Write the equilibrium equation for the s resultant pressure force exerted by the water on the face $BC$ of the dam (Refer Fig 2).

$\begin{array}{c}{\displaystyle \sum F}=0\\ R=\sqrt{P^2+W_4^2}\end{array}$ (VII)

Here, the resultant pressure force exerted by the water on the dam is $R$.

Solve for the angle of resultant force exerted by the water on the dam by using trigonometric relation (Refer fig 2).

$\begin{array}{c}\tan \theta =\frac{opp}{adj}\\ \theta ={\tan }^{-1}\left(\frac{W_4}{P}\right)\end{array}$ (VIII)

Conclusion:

Substitute $3369.6\text{lb}$ for $W_4$ and $10,108.8\text{lb}$ for $P$ in equation (VII) and to solve for $R$.
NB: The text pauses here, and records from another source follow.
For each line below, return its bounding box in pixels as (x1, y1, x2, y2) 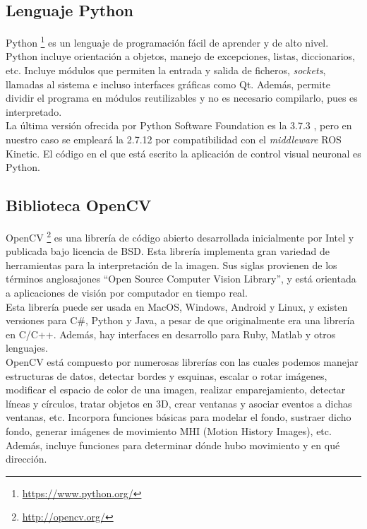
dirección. (6, 451, 47, 466)
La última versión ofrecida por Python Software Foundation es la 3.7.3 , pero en (6, 118, 352, 133)
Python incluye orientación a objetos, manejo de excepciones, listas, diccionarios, (6, 49, 355, 64)
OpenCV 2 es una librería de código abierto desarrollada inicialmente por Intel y (6, 228, 354, 244)
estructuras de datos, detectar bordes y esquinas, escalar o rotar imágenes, (6, 368, 327, 383)
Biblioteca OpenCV (6, 194, 152, 216)
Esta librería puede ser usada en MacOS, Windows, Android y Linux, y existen (6, 299, 348, 314)
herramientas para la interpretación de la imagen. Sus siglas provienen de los (6, 257, 337, 272)

$\begin{array}{c}R=\sqrt{{\left(10,108.8\text{lb}\right)}^2+{\left(3369.6\text{lb}\right)}^2}\\ =10655.6\text{lb}\left(\frac{1\text{kips}}{1000\text{lb}}\right)\\ =10.66\text{kips}\end{array}$

Substitute $3369.6\text{lb}$ for $W_4$ and $10,108.8\text{lb}$ for $P$ in equation (VIII) and to solve for $\theta$.

$\begin{array}{c}\theta ={\tan }^{-1}\left(\frac{3369.6\text{lb}}{10,108.8\text{lb}}\right)\\ =18.43°\end{array}$

Therefore, the resultant pressure force exerted by the water on the face $BC$ of the dam is $R=10.66\text{kips}$ at the angle of $18.43°$.